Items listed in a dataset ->
□ □ □ □

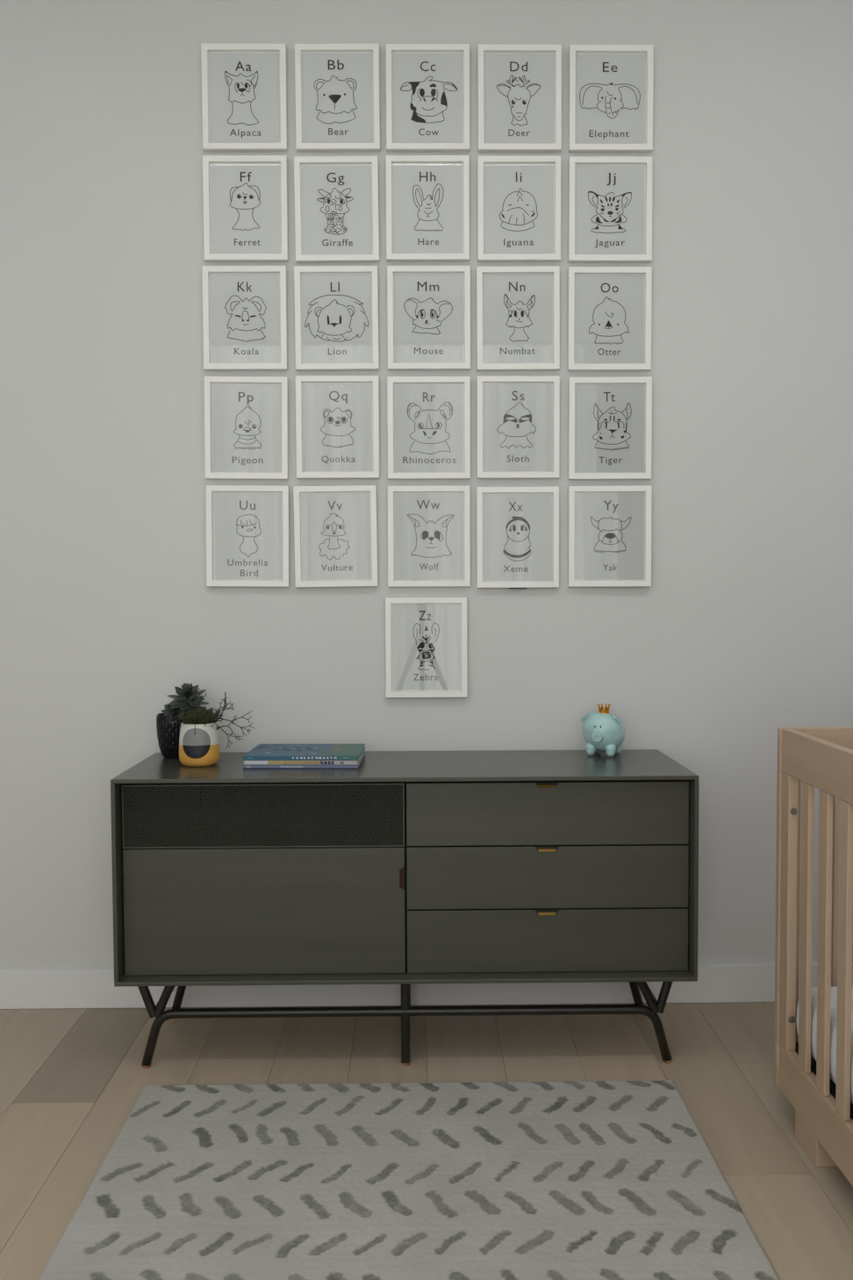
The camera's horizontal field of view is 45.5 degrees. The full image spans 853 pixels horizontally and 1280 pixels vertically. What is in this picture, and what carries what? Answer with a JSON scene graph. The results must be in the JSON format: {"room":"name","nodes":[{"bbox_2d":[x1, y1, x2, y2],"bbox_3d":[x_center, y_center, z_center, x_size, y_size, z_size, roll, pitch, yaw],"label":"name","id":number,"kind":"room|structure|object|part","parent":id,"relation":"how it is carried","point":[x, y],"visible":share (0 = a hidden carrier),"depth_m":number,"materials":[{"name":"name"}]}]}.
{"room":"baby nursery","nodes":[
{"label":"baby nursery","id":0,"kind":"room"},
{"bbox_2d":[0,0,852,970],"bbox_3d":[-0.382,-0.471,3.128,4.270,3.400,0.100,0,2,-1],"label":"wall","id":1,"kind":"structure","parent":0,"point":[741,632],"depth_m":3.08,"materials":[{"name":"paint"}]},
{"bbox_2d":[200,42,287,151],"bbox_3d":[-0.539,-1.608,3.013,0.248,0.304,0.020,0,3,-1],"label":"picture frame","id":2,"kind":"object","parent":1,"relation":"attached to","point":[244,86],"visible":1,"depth_m":3.01,"materials":[{"name":"white"}]},
{"bbox_2d":[209,52,279,143],"bbox_3d":[-0.539,-1.609,3.018,0.204,0.260,0.009,0,2,-1],"label":"print","id":3,"kind":"object","parent":2,"relation":"attached to","point":[245,87],"depth_m":3.02,"materials":[{"name":"white paper"}]},
{"bbox_2d":[201,265,287,370],"bbox_3d":[-0.543,-0.963,3.041,0.248,0.304,0.020,0,3,-1],"label":"picture frame","id":4,"kind":"object","parent":1,"relation":"attached to","point":[245,307],"visible":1,"depth_m":3.04,"materials":[{"name":"white"}]},
{"bbox_2d":[210,274,279,362],"bbox_3d":[-0.543,-0.963,3.046,0.204,0.260,0.009,0,2,-1],"label":"print","id":5,"kind":"object","parent":4,"relation":"attached to","point":[245,309],"depth_m":3.04,"materials":[{"name":"white paper"}]},
{"bbox_2d":[202,155,288,262],"bbox_3d":[-0.538,-1.284,3.027,0.248,0.304,0.020,0,3,-1],"label":"picture frame","id":6,"kind":"object","parent":1,"relation":"attached to","point":[245,196],"visible":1,"depth_m":3.03,"materials":[{"name":"white"}]},
{"bbox_2d":[210,164,280,253],"bbox_3d":[-0.538,-1.285,3.032,0.204,0.260,0.009,0,2,-1],"label":"print","id":7,"kind":"object","parent":6,"relation":"attached to","point":[246,199],"depth_m":3.03,"materials":[{"name":"white paper"}]},
{"bbox_2d":[204,376,288,479],"bbox_3d":[-0.541,-0.637,3.054,0.248,0.304,0.020,0,3,-1],"label":"picture frame","id":8,"kind":"object","parent":1,"relation":"attached to","point":[246,418],"visible":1,"depth_m":3.05,"materials":[{"name":"white"}]},
{"bbox_2d":[212,384,280,471],"bbox_3d":[-0.541,-0.637,3.059,0.207,0.261,0.009,0,2,-1],"label":"print","id":9,"kind":"object","parent":8,"relation":"attached to","point":[246,418],"depth_m":3.06,"materials":[{"name":"white paper"}]},
{"bbox_2d":[205,485,289,586],"bbox_3d":[-0.539,-0.313,3.068,0.249,0.304,0.020,0,3,0],"label":"picture frame","id":10,"kind":"object","parent":1,"relation":"attached to","point":[247,526],"visible":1,"depth_m":3.07,"materials":[{"name":"white"}]},
{"bbox_2d":[214,493,281,579],"bbox_3d":[-0.539,-0.313,3.073,0.207,0.261,0.008,0,2,0],"label":"print","id":11,"kind":"object","parent":10,"relation":"attached to","point":[247,526],"depth_m":3.07,"materials":[{"name":"white paper"}]},
{"bbox_2d":[293,485,378,587],"bbox_3d":[-0.274,-0.313,3.071,0.248,0.304,0.021,-1,3,-1],"label":"picture frame","id":12,"kind":"object","parent":1,"relation":"attached to","point":[335,527],"visible":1,"depth_m":3.07,"materials":[{"name":"white"}]},
{"bbox_2d":[300,493,370,579],"bbox_3d":[-0.274,-0.313,3.076,0.207,0.262,0.008,0,2,-1],"label":"print","id":13,"kind":"object","parent":12,"relation":"attached to","point":[335,527],"depth_m":3.07,"materials":[{"name":"white paper"}]},
{"bbox_2d":[293,156,378,263],"bbox_3d":[-0.267,-1.284,3.030,0.248,0.304,0.020,-1,3,-1],"label":"picture frame","id":14,"kind":"object","parent":1,"relation":"attached to","point":[337,216],"visible":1,"depth_m":3.03,"materials":[{"name":"white"}]},
{"bbox_2d":[301,164,371,254],"bbox_3d":[-0.268,-1.284,3.035,0.206,0.261,0.009,0,2,-1],"label":"print","id":15,"kind":"object","parent":14,"relation":"attached to","point":[337,199],"depth_m":3.03,"materials":[{"name":"white paper"}]},
{"bbox_2d":[293,265,378,371],"bbox_3d":[-0.269,-0.963,3.044,0.248,0.304,0.020,-1,3,-1],"label":"picture frame","id":16,"kind":"object","parent":1,"relation":"attached to","point":[336,307],"visible":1,"depth_m":3.04,"materials":[{"name":"white"}]},
{"bbox_2d":[301,274,371,363],"bbox_3d":[-0.269,-0.964,3.049,0.206,0.261,0.009,0,2,-1],"label":"print","id":17,"kind":"object","parent":16,"relation":"attached to","point":[336,309],"depth_m":3.05,"materials":[{"name":"white paper"}]},
{"bbox_2d":[294,375,378,479],"bbox_3d":[-0.267,-0.640,3.056,0.248,0.304,0.021,0,3,-1],"label":"picture frame","id":18,"kind":"object","parent":1,"relation":"attached to","point":[337,417],"visible":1,"depth_m":3.06,"materials":[{"name":"white"}]},
{"bbox_2d":[302,383,371,471],"bbox_3d":[-0.267,-0.640,3.062,0.204,0.260,0.009,0,2,-1],"label":"print","id":19,"kind":"object","parent":18,"relation":"attached to","point":[337,418],"depth_m":3.06,"materials":[{"name":"white paper"}]},
{"bbox_2d":[294,43,379,151],"bbox_3d":[-0.264,-1.610,3.016,0.248,0.304,0.020,0,3,-1],"label":"picture frame","id":20,"kind":"object","parent":1,"relation":"attached to","point":[337,90],"visible":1,"depth_m":3.02,"materials":[{"name":"white"}]},
{"bbox_2d":[302,53,372,143],"bbox_3d":[-0.264,-1.610,3.021,0.205,0.260,0.009,0,2,-1],"label":"print","id":21,"kind":"object","parent":20,"relation":"attached to","point":[338,88],"depth_m":3.02,"materials":[{"name":"white paper"}]},
{"bbox_2d":[0,962,852,1008],"bbox_3d":[-0.374,1.070,3.136,4.070,0.118,0.014,0,2,-1],"label":"baseboard","id":22,"kind":"structure","parent":1,"relation":"attached to","point":[724,983],"depth_m":3.13,"materials":[{"name":"white paint"}]},
{"bbox_2d":[385,597,467,697],"bbox_3d":[0.000,0.023,3.089,0.248,0.304,0.020,0,3,0],"label":"picture frame","id":23,"kind":"object","parent":1,"relation":"attached to","point":[426,638],"visible":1,"depth_m":3.09,"materials":[{"name":"white"}]},
{"bbox_2d":[385,43,469,151],"bbox_3d":[0.004,-1.611,3.019,0.248,0.304,0.020,0,3,-1],"label":"picture frame","id":24,"kind":"object","parent":1,"relation":"attached to","point":[427,85],"visible":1,"depth_m":3.02,"materials":[{"name":"white"}]},
{"bbox_2d":[393,53,462,143],"bbox_3d":[0.004,-1.611,3.024,0.204,0.260,0.009,0,2,-1],"label":"print","id":25,"kind":"object","parent":24,"relation":"attached to","point":[427,88],"depth_m":3.02,"materials":[{"name":"white paper"}]},
{"bbox_2d":[385,155,469,261],"bbox_3d":[0.003,-1.288,3.033,0.248,0.304,0.020,0,3,-1],"label":"picture frame","id":26,"kind":"object","parent":1,"relation":"attached to","point":[427,196],"visible":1,"depth_m":3.03,"materials":[{"name":"white"}]},
{"bbox_2d":[393,164,461,253],"bbox_3d":[0.003,-1.288,3.038,0.204,0.260,0.009,0,2,-1],"label":"print","id":27,"kind":"object","parent":26,"relation":"attached to","point":[427,197],"depth_m":3.04,"materials":[{"name":"white paper"}]},
{"bbox_2d":[386,265,470,370],"bbox_3d":[0.007,-0.965,3.046,0.248,0.304,0.020,0,3,-1],"label":"picture frame","id":28,"kind":"object","parent":1,"relation":"attached to","point":[428,307],"visible":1,"depth_m":3.05,"materials":[{"name":"white"}]},
{"bbox_2d":[394,274,463,362],"bbox_3d":[0.007,-0.966,3.052,0.204,0.260,0.009,0,2,-1],"label":"print","id":29,"kind":"object","parent":28,"relation":"attached to","point":[429,308],"depth_m":3.05,"materials":[{"name":"white paper"}]},
{"bbox_2d":[386,376,470,479],"bbox_3d":[0.007,-0.638,3.060,0.248,0.304,0.020,0,3,0],"label":"picture frame","id":30,"kind":"object","parent":1,"relation":"attached to","point":[428,418],"visible":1,"depth_m":3.06,"materials":[{"name":"white"}]},
{"bbox_2d":[394,384,462,471],"bbox_3d":[0.007,-0.638,3.065,0.204,0.260,0.009,0,2,0],"label":"print","id":31,"kind":"object","parent":30,"relation":"attached to","point":[428,418],"depth_m":3.06,"materials":[{"name":"white paper"}]},
{"bbox_2d":[386,485,470,586],"bbox_3d":[0.007,-0.314,3.075,0.248,0.304,0.020,0,3,-1],"label":"picture frame","id":32,"kind":"object","parent":1,"relation":"attached to","point":[429,526],"visible":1,"depth_m":3.08,"materials":[{"name":"white"}]},
{"bbox_2d":[394,493,462,579],"bbox_3d":[0.007,-0.314,3.080,0.204,0.260,0.008,0,2,-1],"label":"print","id":33,"kind":"object","parent":32,"relation":"attached to","point":[428,526],"depth_m":3.08,"materials":[{"name":"white paper"}]},
{"bbox_2d":[476,486,558,588],"bbox_3d":[0.276,-0.309,3.077,0.248,0.307,0.020,0,3,0],"label":"picture frame","id":34,"kind":"object","parent":1,"relation":"attached to","point":[518,527],"visible":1,"depth_m":3.08,"materials":[{"name":"white"}]},
{"bbox_2d":[483,493,550,580],"bbox_3d":[0.276,-0.311,3.082,0.204,0.260,0.008,0,2,0],"label":"print","id":35,"kind":"object","parent":34,"relation":"attached to","point":[517,527],"depth_m":3.08,"materials":[{"name":"white paper"}]},
{"bbox_2d":[476,265,559,371],"bbox_3d":[0.275,-0.964,3.050,0.248,0.304,0.020,0,3,-1],"label":"picture frame","id":36,"kind":"object","parent":1,"relation":"attached to","point":[518,308],"visible":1,"depth_m":3.05,"materials":[{"name":"white"}]},
{"bbox_2d":[483,274,551,363],"bbox_3d":[0.275,-0.965,3.055,0.205,0.260,0.009,0,2,-1],"label":"print","id":37,"kind":"object","parent":36,"relation":"attached to","point":[518,308],"depth_m":3.05,"materials":[{"name":"white paper"}]},
{"bbox_2d":[476,375,559,479],"bbox_3d":[0.276,-0.641,3.063,0.248,0.304,0.020,0,3,-1],"label":"picture frame","id":38,"kind":"object","parent":1,"relation":"attached to","point":[518,417],"visible":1,"depth_m":3.06,"materials":[{"name":"white"}]},
{"bbox_2d":[484,384,551,471],"bbox_3d":[0.276,-0.641,3.068,0.204,0.260,0.010,0,2,-1],"label":"print","id":39,"kind":"object","parent":38,"relation":"attached to","point":[518,418],"depth_m":3.07,"materials":[{"name":"white paper"}]},
{"bbox_2d":[477,155,560,262],"bbox_3d":[0.277,-1.288,3.036,0.248,0.304,0.020,0,3,-1],"label":"picture frame","id":40,"kind":"object","parent":1,"relation":"attached to","point":[518,196],"visible":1,"depth_m":3.04,"materials":[{"name":"white"}]},
{"bbox_2d":[484,164,552,253],"bbox_3d":[0.277,-1.288,3.041,0.204,0.260,0.009,0,2,-1],"label":"print","id":41,"kind":"object","parent":40,"relation":"attached to","point":[518,198],"depth_m":3.04,"materials":[{"name":"white paper"}]},
{"bbox_2d":[477,43,561,151],"bbox_3d":[0.277,-1.611,3.022,0.248,0.304,0.020,0,3,-1],"label":"picture frame","id":42,"kind":"object","parent":1,"relation":"attached to","point":[519,85],"visible":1,"depth_m":3.02,"materials":[{"name":"white"}]},
{"bbox_2d":[485,53,553,143],"bbox_3d":[0.277,-1.611,3.027,0.204,0.260,0.009,0,2,-1],"label":"print","id":43,"kind":"object","parent":42,"relation":"attached to","point":[519,87],"depth_m":3.02,"materials":[{"name":"white paper"}]},
{"bbox_2d":[567,266,651,371],"bbox_3d":[0.550,-0.964,3.053,0.248,0.304,0.020,0,3,-1],"label":"picture frame","id":44,"kind":"object","parent":1,"relation":"attached to","point":[609,308],"visible":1,"depth_m":3.05,"materials":[{"name":"white"}]},
{"bbox_2d":[574,275,643,363],"bbox_3d":[0.550,-0.965,3.058,0.204,0.260,0.009,0,2,-1],"label":"print","id":45,"kind":"object","parent":44,"relation":"attached to","point":[609,309],"depth_m":3.05,"materials":[{"name":"white paper"}]},
{"bbox_2d":[567,376,651,479],"bbox_3d":[0.553,-0.638,3.065,0.248,0.304,0.020,0,3,0],"label":"picture frame","id":46,"kind":"object","parent":1,"relation":"attached to","point":[610,418],"visible":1,"depth_m":3.06,"materials":[{"name":"white"}]},
{"bbox_2d":[575,385,643,471],"bbox_3d":[0.553,-0.638,3.070,0.204,0.260,0.009,0,2,0],"label":"print","id":47,"kind":"object","parent":46,"relation":"attached to","point":[610,418],"depth_m":3.07,"materials":[{"name":"white paper"}]},
{"bbox_2d":[567,485,651,586],"bbox_3d":[0.555,-0.314,3.078,0.248,0.304,0.021,0,3,1],"label":"picture frame","id":48,"kind":"object","parent":1,"relation":"attached to","point":[609,527],"visible":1,"depth_m":3.08,"materials":[{"name":"white"}]},
{"bbox_2d":[575,493,643,579],"bbox_3d":[0.555,-0.314,3.083,0.204,0.260,0.008,0,2,1],"label":"print","id":49,"kind":"object","parent":48,"relation":"attached to","point":[609,526],"depth_m":3.08,"materials":[{"name":"white paper"}]},
{"bbox_2d":[567,156,652,262],"bbox_3d":[0.549,-1.287,3.039,0.248,0.304,0.020,0,3,-1],"label":"picture frame","id":50,"kind":"object","parent":1,"relation":"attached to","point":[610,200],"visible":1,"depth_m":3.04,"materials":[{"name":"white"}]},
{"bbox_2d":[575,165,643,254],"bbox_3d":[0.549,-1.287,3.044,0.204,0.260,0.009,0,2,-1],"label":"print","id":51,"kind":"object","parent":50,"relation":"attached to","point":[610,199],"depth_m":3.04,"materials":[{"name":"white paper"}]},
{"bbox_2d":[568,44,653,152],"bbox_3d":[0.549,-1.611,3.025,0.248,0.304,0.020,0,3,-1],"label":"picture frame","id":52,"kind":"object","parent":1,"relation":"attached to","point":[611,86],"visible":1,"depth_m":3.02,"materials":[{"name":"white"}]},
{"bbox_2d":[576,54,644,143],"bbox_3d":[0.549,-1.612,3.030,0.204,0.260,0.009,0,2,-1],"label":"print","id":53,"kind":"object","parent":52,"relation":"attached to","point":[611,88],"depth_m":3.03,"materials":[{"name":"white paper"}]},
{"bbox_2d":[0,1001,852,1279],"bbox_3d":[-0.349,1.274,0.925,4.270,0.100,4.450,0,2,-1],"label":"floor","id":54,"kind":"structure","parent":0,"point":[71,1079],"depth_m":2.70,"materials":[{"name":"brown wood"}]},
{"bbox_2d":[110,749,699,1068],"bbox_3d":[-0.055,0.743,2.884,1.529,0.791,0.457,0,2,-1],"label":"credenza","id":55,"kind":"object","parent":54,"relation":"on","point":[404,868],"visible":1,"depth_m":2.70,"materials":[{"name":"paint"}]},
{"bbox_3d":[-0.814,0.624,2.870,0.011,0.523,0.457,0,2,-1],"label":"panel","id":56,"kind":"part","parent":55,"relation":"part of","materials":[{"name":"paint"}]},
{"bbox_2d":[156,683,208,758],"bbox_3d":[-0.717,0.235,2.975,0.163,0.222,0.120,1,3,22],"label":"potted succulent","id":57,"kind":"object","parent":55,"relation":"on","point":[168,726],"visible":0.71,"depth_m":2.96,"materials":[{"name":"green plant"}]},
{"bbox_2d":[156,713,183,758],"bbox_3d":[-0.746,0.281,2.993,0.097,0.128,0.097,0,2,-1],"label":"pot","id":58,"kind":"object","parent":57,"relation":"attached to","point":[168,726],"depth_m":2.95,"materials":[{"name":"black ceramic"}]},
{"bbox_2d":[177,689,253,766],"bbox_3d":[-0.595,0.243,2.854,0.220,0.214,0.145,0,2,-1],"label":"potted cactus","id":59,"kind":"object","parent":55,"relation":"on","point":[199,739],"visible":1,"depth_m":2.82,"materials":[{"name":"ceramic"}]},
{"bbox_2d":[178,722,220,766],"bbox_3d":[-0.639,0.291,2.860,0.112,0.119,0.112,0,2,-1],"label":"pot","id":60,"kind":"object","parent":59,"relation":"attached to","point":[198,741],"depth_m":2.81,"materials":[{"name":"ceramic"}]},
{"bbox_3d":[-0.431,0.465,2.691,0.744,0.168,0.010,0,2,-1],"label":"panel","id":61,"kind":"part","parent":55,"relation":"part of","materials":[{"name":"black metal"}]},
{"bbox_3d":[-0.430,0.721,2.704,0.744,0.337,0.018,0,2,-1],"label":"door","id":62,"kind":"part","parent":55,"relation":"part of","materials":[{"name":"paint"}]},
{"bbox_2d":[243,751,365,768],"bbox_3d":[-0.342,0.342,2.900,0.316,0.010,0.236,0,2,2],"label":"book","id":63,"kind":"object","parent":55,"relation":"on","point":[364,754],"visible":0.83,"depth_m":2.78,"materials":[{"name":"blue paper"}]},
{"bbox_2d":[243,750,364,765],"bbox_3d":[-0.342,0.331,2.900,0.314,0.012,0.235,0,2,2],"label":"book","id":64,"kind":"object","parent":63,"relation":"on","point":[246,762],"visible":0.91,"depth_m":2.78,"materials":[{"name":"grey paper"}]},
{"bbox_3d":[-0.466,0.336,2.787,0.063,0.009,0.001,0,2,1],"label":"spine panel","id":65,"kind":"part","parent":64,"relation":"part of","materials":[{"name":"white paper"}]},
{"bbox_3d":[-0.357,0.336,2.784,0.155,0.010,0.001,0,2,1],"label":"spine panel","id":66,"kind":"part","parent":64,"relation":"part of","materials":[{"name":"yellow paper"}]},
{"bbox_2d":[243,743,364,760],"bbox_3d":[-0.342,0.319,2.899,0.316,0.013,0.234,0,2,2],"label":"book","id":67,"kind":"object","parent":64,"relation":"on","point":[261,752],"visible":1,"depth_m":2.85,"materials":[{"name":"blue paper"}]},
{"bbox_2d":[257,744,313,750],"bbox_3d":[-0.406,0.311,2.928,0.168,0.001,0.114,0,2,2],"label":"picture","id":68,"kind":"object","parent":67,"relation":"on","point":[308,748],"depth_m":2.91},
{"bbox_2d":[264,747,317,753],"bbox_3d":[-0.378,0.314,2.880,0.152,0.001,0.119,0,2,2],"label":"picture","id":69,"kind":"object","parent":67,"relation":"on","point":[279,747],"depth_m":2.91},
{"bbox_2d":[321,743,364,756],"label":"picture","id":70,"kind":"object","parent":67,"relation":"on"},
{"bbox_3d":[-0.217,0.323,2.778,0.057,0.010,0.001,0,2,2],"label":"spine panel","id":71,"kind":"part","parent":67,"relation":"part of","materials":[{"name":"teal paper"}]},
{"bbox_2d":[320,760,343,764],"bbox_3d":[-0.258,0.336,2.781,0.064,0.009,0.001,0,2,2],"label":"picture","id":72,"kind":"object","parent":64,"relation":"on","point":[321,762],"depth_m":2.78},
{"bbox_3d":[-0.065,0.632,2.695,0.014,0.064,0.002,0,2,-1],"label":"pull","id":73,"kind":"part","parent":55,"relation":"part of","materials":[{"name":"black"}]},
{"bbox_3d":[-0.057,0.353,2.867,1.529,0.011,0.457,0,2,-1],"label":"panel","id":74,"kind":"part","parent":55,"relation":"part of","materials":[{"name":"paint"}]},
{"bbox_3d":[-0.057,1.020,2.737,0.025,0.242,0.027,0,2,-1],"label":"leg","id":75,"kind":"part","parent":55,"relation":"part of","materials":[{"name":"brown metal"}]},
{"bbox_3d":[-0.054,0.887,2.890,1.529,0.011,0.457,0,2,-1],"label":"panel","id":76,"kind":"part","parent":55,"relation":"part of","materials":[{"name":"paint"}]},
{"bbox_3d":[0.320,0.726,2.703,0.064,0.014,0.002,0,2,-1],"label":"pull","id":77,"kind":"part","parent":55,"relation":"part of","materials":[{"name":"gold metal"}]},
{"bbox_3d":[0.319,0.555,2.696,0.064,0.014,0.002,0,2,-1],"label":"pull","id":78,"kind":"part","parent":55,"relation":"part of","materials":[{"name":"gold metal"}]},
{"bbox_3d":[0.319,0.384,2.689,0.064,0.014,0.002,0,2,-1],"label":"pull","id":79,"kind":"part","parent":55,"relation":"part of","materials":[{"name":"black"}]},
{"bbox_3d":[0.323,0.802,2.716,0.749,0.167,0.018,0,2,-1],"label":"drawer","id":80,"kind":"part","parent":55,"relation":"part of","materials":[{"name":"paint"}]},
{"bbox_3d":[0.323,0.631,2.709,0.749,0.166,0.018,0,2,-1],"label":"drawer","id":81,"kind":"part","parent":55,"relation":"part of","materials":[{"name":"paint"}]},
{"bbox_3d":[0.322,0.460,2.701,0.749,0.167,0.018,0,2,-1],"label":"drawer","id":82,"kind":"part","parent":55,"relation":"part of","materials":[{"name":"paint"}]},
{"bbox_2d":[581,703,625,757],"bbox_3d":[0.522,0.263,2.999,0.123,0.151,0.152,1,3,25],"label":"piggy bank","id":83,"kind":"object","parent":55,"relation":"on","point":[603,731],"visible":1,"depth_m":2.95,"materials":[{"name":"teal ceramic"}]},
{"bbox_3d":[0.521,0.201,2.985,0.038,0.026,0.040,1,3,25],"label":"crown","id":84,"kind":"part","parent":83,"relation":"part of","materials":[{"name":"gold metal"}]},
{"bbox_3d":[0.704,0.616,2.887,0.011,0.523,0.457,0,2,-1],"label":"panel","id":85,"kind":"part","parent":55,"relation":"part of","materials":[{"name":"paint"}]},
{"bbox_2d":[37,1079,779,1279],"bbox_3d":[-0.035,1.176,1.861,1.367,0.011,1.526,0,2,-1],"label":"rug","id":86,"kind":"object","parent":54,"relation":"on","point":[547,1180],"visible":1,"depth_m":2.14,"materials":[{"name":"fabric"}]},
{"bbox_2d":[773,726,852,1186],"bbox_3d":[1.238,0.708,1.794,0.765,0.942,1.364,0,2,-1],"label":"crib","id":87,"kind":"object","parent":54,"relation":"on","point":[821,758],"visible":0.99,"depth_m":2.28,"materials":[{"name":"brown wood"}]},
{"bbox_3d":[1.233,1.030,2.480,0.765,0.110,0.020,0,2,-1],"label":"rail","id":88,"kind":"part","parent":87,"relation":"part of","materials":[{"name":"brown wood"}]},
{"bbox_3d":[1.229,0.261,2.448,0.765,0.104,0.020,0,2,-1],"label":"rail","id":89,"kind":"part","parent":87,"relation":"part of","materials":[{"name":"brown wood"}]},
{"bbox_3d":[0.874,1.060,1.805,0.024,0.110,1.324,0,2,-1],"label":"rail","id":90,"kind":"part","parent":87,"relation":"part of","materials":[{"name":"brown wood"}]},
{"bbox_3d":[0.870,0.291,1.772,0.024,0.104,1.324,0,2,-1],"label":"rail","id":91,"kind":"part","parent":87,"relation":"part of","materials":[{"name":"brown wood"}]},
{"bbox_2d":[796,986,852,1104],"bbox_3d":[1.239,0.914,1.803,0.723,0.173,1.224,0,2,-1],"label":"mattress","id":92,"kind":"object","parent":87,"relation":"on","point":[833,989],"visible":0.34,"depth_m":2.24,"materials":[{"name":"white fabric"}]}
]}

□ □ □ □

Problem to work on ->
Looking at the records above, state the number of lines where the word "drawer" occurs, and write nothing beyond it.

Finished exercise ->
3